» **YOUR OBJECTIVE**: Only the lines in the entries below from the line with "In the absence" to the line with "den Anschein hatte", both included, belong in the answer, transcribed exactly and without pictures.
++++++++++++++++++++
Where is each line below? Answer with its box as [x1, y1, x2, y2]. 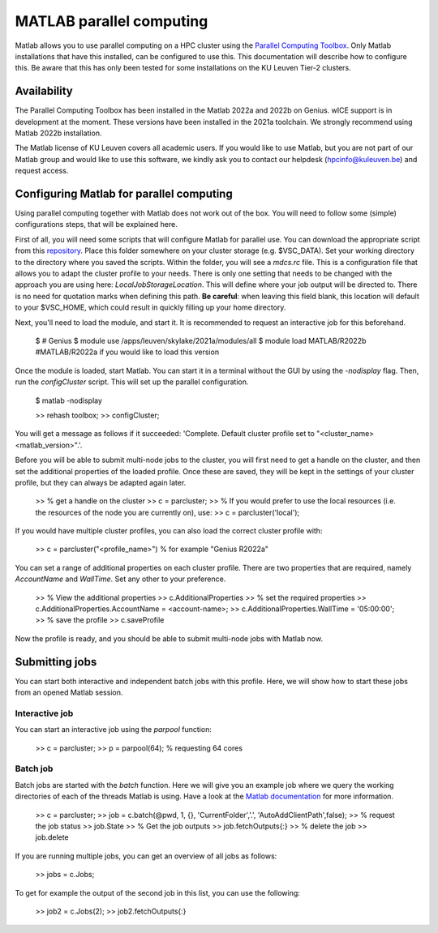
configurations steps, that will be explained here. [15, 220, 178, 229]
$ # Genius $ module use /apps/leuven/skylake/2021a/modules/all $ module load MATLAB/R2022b [35, 336, 367, 345]
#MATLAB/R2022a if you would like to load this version [35, 347, 219, 357]
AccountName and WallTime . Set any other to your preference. [15, 574, 226, 584]
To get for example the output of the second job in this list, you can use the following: [15, 888, 300, 897]
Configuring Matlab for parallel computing [15, 187, 233, 200]
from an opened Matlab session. [15, 687, 123, 697]
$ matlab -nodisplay [35, 396, 103, 405]
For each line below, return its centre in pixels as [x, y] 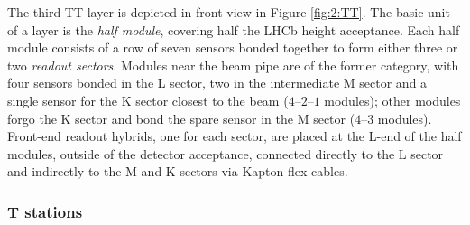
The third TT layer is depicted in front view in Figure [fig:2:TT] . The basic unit [229, 12]
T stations [45, 211]
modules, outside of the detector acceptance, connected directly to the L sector [226, 153]
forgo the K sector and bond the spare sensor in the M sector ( [181, 118]
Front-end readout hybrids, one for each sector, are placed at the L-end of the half [235, 136]
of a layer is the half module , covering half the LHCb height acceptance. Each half [234, 29]
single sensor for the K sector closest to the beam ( [148, 100]
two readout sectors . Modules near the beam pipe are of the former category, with [233, 65]
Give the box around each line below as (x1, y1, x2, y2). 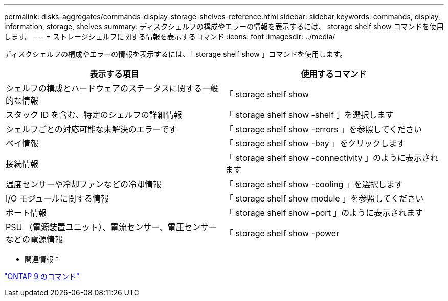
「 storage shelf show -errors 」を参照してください (225, 124, 422, 134)
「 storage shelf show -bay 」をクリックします (225, 138, 406, 148)
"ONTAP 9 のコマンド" (4, 272, 80, 281)
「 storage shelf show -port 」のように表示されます (225, 208, 423, 218)
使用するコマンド (301, 69, 367, 79)
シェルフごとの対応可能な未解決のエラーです (6, 124, 177, 134)
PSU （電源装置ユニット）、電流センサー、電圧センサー (6, 222, 217, 232)
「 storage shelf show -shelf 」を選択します (225, 110, 394, 120)
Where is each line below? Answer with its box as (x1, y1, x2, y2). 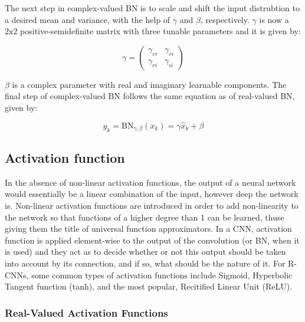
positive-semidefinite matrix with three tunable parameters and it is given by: (20, 25, 301, 37)
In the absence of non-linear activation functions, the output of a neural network (5, 176, 296, 188)
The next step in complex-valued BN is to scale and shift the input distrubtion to (5, 2, 300, 14)
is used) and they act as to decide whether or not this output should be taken (5, 245, 286, 258)
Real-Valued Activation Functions (5, 305, 168, 320)
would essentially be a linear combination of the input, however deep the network (5, 188, 299, 200)
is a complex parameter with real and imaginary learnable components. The (12, 78, 287, 90)
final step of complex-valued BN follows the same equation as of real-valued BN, (5, 90, 295, 102)
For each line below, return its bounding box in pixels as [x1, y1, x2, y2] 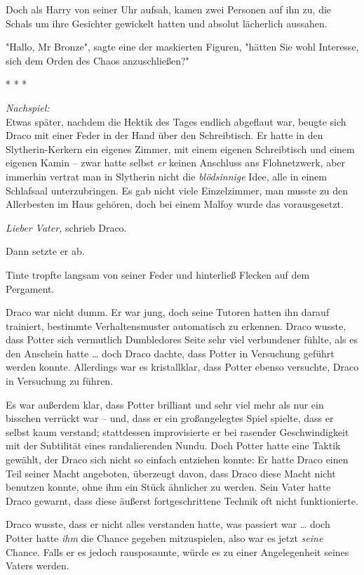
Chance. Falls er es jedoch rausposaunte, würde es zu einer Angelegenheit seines [6, 544, 349, 559]
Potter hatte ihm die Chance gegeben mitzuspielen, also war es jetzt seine [6, 531, 323, 545]
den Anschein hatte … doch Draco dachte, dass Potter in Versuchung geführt [6, 345, 335, 360]
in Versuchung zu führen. [6, 374, 114, 388]
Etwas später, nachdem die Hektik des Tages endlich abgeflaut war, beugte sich [6, 114, 346, 128]
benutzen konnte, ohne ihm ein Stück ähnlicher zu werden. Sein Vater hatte [6, 480, 331, 494]
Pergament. [6, 281, 55, 296]
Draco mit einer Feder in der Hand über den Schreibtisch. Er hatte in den [6, 128, 323, 143]
++++++++++++++++++++
» **EXERCISE OUTPUT**:
In the absence of non-linear activation functions, the output of a neural network (5, 176, 296, 188)
The next step in complex-valued BN is to scale and shift the input distrubtion to (5, 2, 300, 14)
is used) and they act as to decide whether or not this output should be taken (5, 245, 286, 258)
Real-Valued Activation Functions (5, 305, 168, 320)
would essentially be a linear combination of the input, however deep the network (5, 188, 299, 200)
is a complex parameter with real and imaginary learnable components. The (12, 78, 287, 90)
final step of complex-valued BN follows the same equation as of real-valued BN, (5, 90, 295, 102)
For each line below, return its bounding box in pixels as [x1, y1, x2, y2] 
Chance. Falls er es jedoch rausposaunte, würde es zu einer Angelegenheit seines [6, 544, 349, 559]
Potter hatte ihm die Chance gegeben mitzuspielen, also war es jetzt seine [6, 531, 323, 545]
den Anschein hatte … doch Draco dachte, dass Potter in Versuchung geführt [6, 345, 335, 360]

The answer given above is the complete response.